27 Jul 2020 | Andrea Chalk Andrea Chalk, Academic Registrar, University of Gloucestershire, shares her reflections on the University becoming an early adopter of the Advance HE Professional Development of External Examiners course.

As an Academic Registrar, I have often (unsurprisingly) been heard to extol the many virtues of the external examining system as the cornerstone of Higher Education. However, if I’m absolutely honest, I have been less vocal about some of the niggling reservations that have crept into my mind across the years regarding the self-same system that we are so reliant upon. So I was incredibly interested when, in 2017, and as part of the HEFCE Degree standards project on external examining, the University of Gloucestershire (UoG) became an early adopter of the Advance HE (then HEA) Professional Development of External Examiners course. I was also very keen to take up the offer to be trained to become a facilitator of the course and have since partnered with my UoG colleague, Amanda Pill (Director of Quality Enhancement), to deliver the course to almost 60 delegates across a number of sessions.

The course has set out to enhance the quality of external examining by developing, through partnering HEIs, a generic Professional Development Course for External Examiners (EEs). So far, over 2,300 academics have taken the course with 47 higher education providers adopting the course for use in training their own staff…and this is where the UoG approach has diverged from that  adopted by many of the participating institutions.

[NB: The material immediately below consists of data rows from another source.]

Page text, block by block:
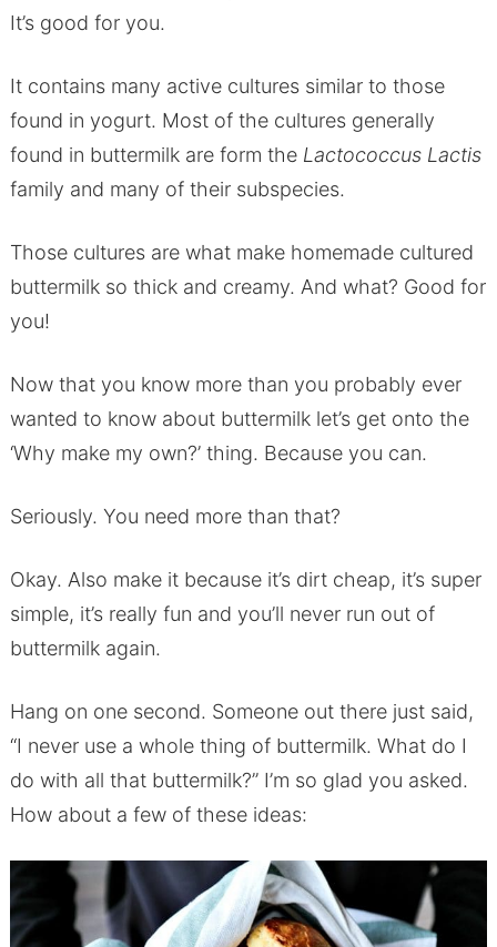
It’s good for you.
It contains many active cultures similar to those
found in yogurt. Most of the cultures generally
found in buttermilk are form the Lactococcus Lactis
family and many of their subspecies.
Those cultures are what make homemade cultured
buttermilk so thick and creamy. And what? Good for
you!
Now that you know more than you probably ever
wanted to know about buttermilk let’s get onto the
‘Why make my own?’ thing. Because you can.
Seriously. You need more than that?
Okay. Also make it because it’s dirt cheap, it’s super
simple, it’s really fun and you’ll never run out of
buttermilk again.
Hang on one second. Someone out there just said,
“I never use a whole thing of buttermilk. What do I
do with all that buttermilk?” I’m so glad you asked.
How about a few of these ideas:

The University of Gloucestershire took an early decision to deliver the course through not only the ‘export’ model (i.e. delivering to its own staff) but also through the ‘import’ model and this approach has proved to be very beneficial in a number of ways. The course is offered to all of the University’s EEs on a voluntary basis, whether existing or newly appointed, and although a relatively small number (15 to date) have taken up the opportunity, simply making this offer across the full EE cohort has been received as a very positive step. It sends a clear and unequivocal signal to the University’s EEs that it is interested in supporting their professional development. A further benefit of the import model is the fostering of serendipitous meetings that otherwise may not occur. The University’s EEs are suddenly thrust into a room for a day with a plethora of UoG staff who they wouldn’t otherwise have the opportunity to meet.  This has resulted in some very interesting conversations and debates that have enhanced the experience of all delegates, not least because the training session in itself becomes a unique melting pot of perspectives that couldn’t be recreated by UoG staff alone.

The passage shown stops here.